### [TASK DESCRIPTION]
Where does the string "Tuesday" appear in the records? Copy every line that contains it.
[Start of Attachment]
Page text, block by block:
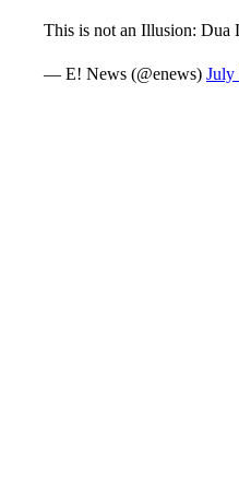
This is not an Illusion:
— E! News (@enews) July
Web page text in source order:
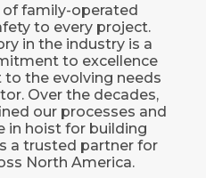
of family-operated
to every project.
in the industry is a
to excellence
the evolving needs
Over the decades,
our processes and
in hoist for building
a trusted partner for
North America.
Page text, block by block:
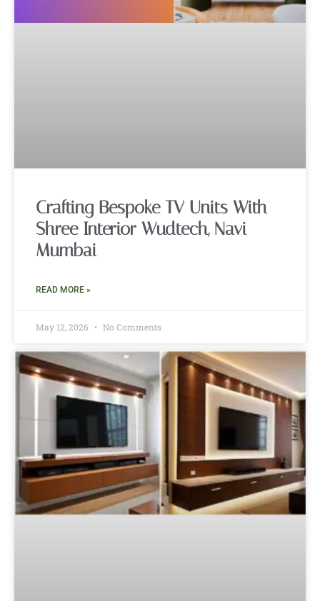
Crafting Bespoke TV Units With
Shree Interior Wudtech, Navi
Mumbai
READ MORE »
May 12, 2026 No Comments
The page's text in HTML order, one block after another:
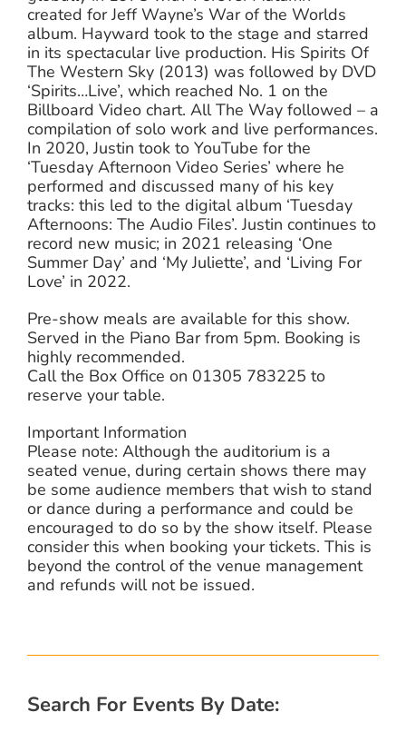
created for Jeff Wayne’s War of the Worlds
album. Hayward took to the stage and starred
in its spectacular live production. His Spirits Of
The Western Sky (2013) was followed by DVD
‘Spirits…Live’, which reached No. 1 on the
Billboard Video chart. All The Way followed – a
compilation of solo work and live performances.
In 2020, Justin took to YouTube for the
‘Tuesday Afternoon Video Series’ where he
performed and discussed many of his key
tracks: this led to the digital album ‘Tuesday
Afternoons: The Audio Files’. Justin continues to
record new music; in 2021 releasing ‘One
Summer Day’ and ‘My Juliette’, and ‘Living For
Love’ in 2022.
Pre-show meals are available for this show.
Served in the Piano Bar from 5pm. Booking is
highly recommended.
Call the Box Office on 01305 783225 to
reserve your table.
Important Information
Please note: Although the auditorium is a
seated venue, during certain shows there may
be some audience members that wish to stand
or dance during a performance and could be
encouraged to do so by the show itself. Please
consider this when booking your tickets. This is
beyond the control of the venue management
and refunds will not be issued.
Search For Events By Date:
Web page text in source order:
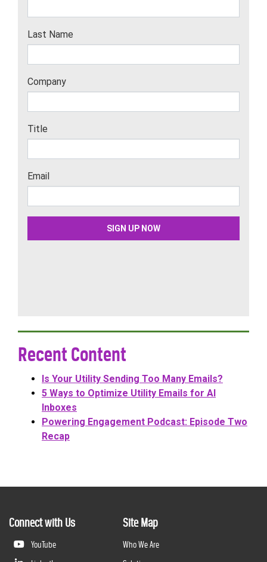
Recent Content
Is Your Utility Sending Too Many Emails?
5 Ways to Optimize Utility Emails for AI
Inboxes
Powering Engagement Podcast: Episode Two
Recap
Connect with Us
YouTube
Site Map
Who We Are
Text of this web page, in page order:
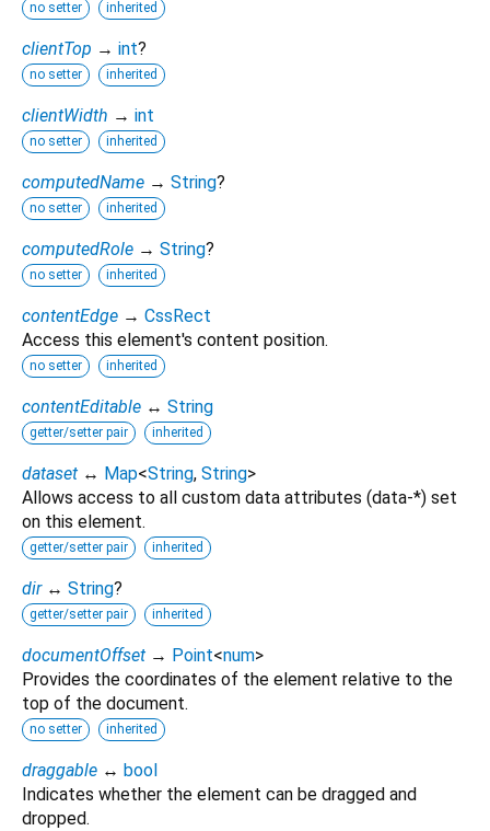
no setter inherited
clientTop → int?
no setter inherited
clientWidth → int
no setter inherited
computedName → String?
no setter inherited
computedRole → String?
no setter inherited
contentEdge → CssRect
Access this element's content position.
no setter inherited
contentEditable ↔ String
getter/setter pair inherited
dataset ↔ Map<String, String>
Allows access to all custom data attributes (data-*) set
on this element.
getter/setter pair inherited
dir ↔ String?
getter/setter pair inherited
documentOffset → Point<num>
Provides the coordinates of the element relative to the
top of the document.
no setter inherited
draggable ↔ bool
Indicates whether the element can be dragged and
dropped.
[End of Attachment]
### [RESPONSE BELOW]
‘Tuesday Afternoon Video Series’ where he
tracks: this led to the digital album ‘Tuesday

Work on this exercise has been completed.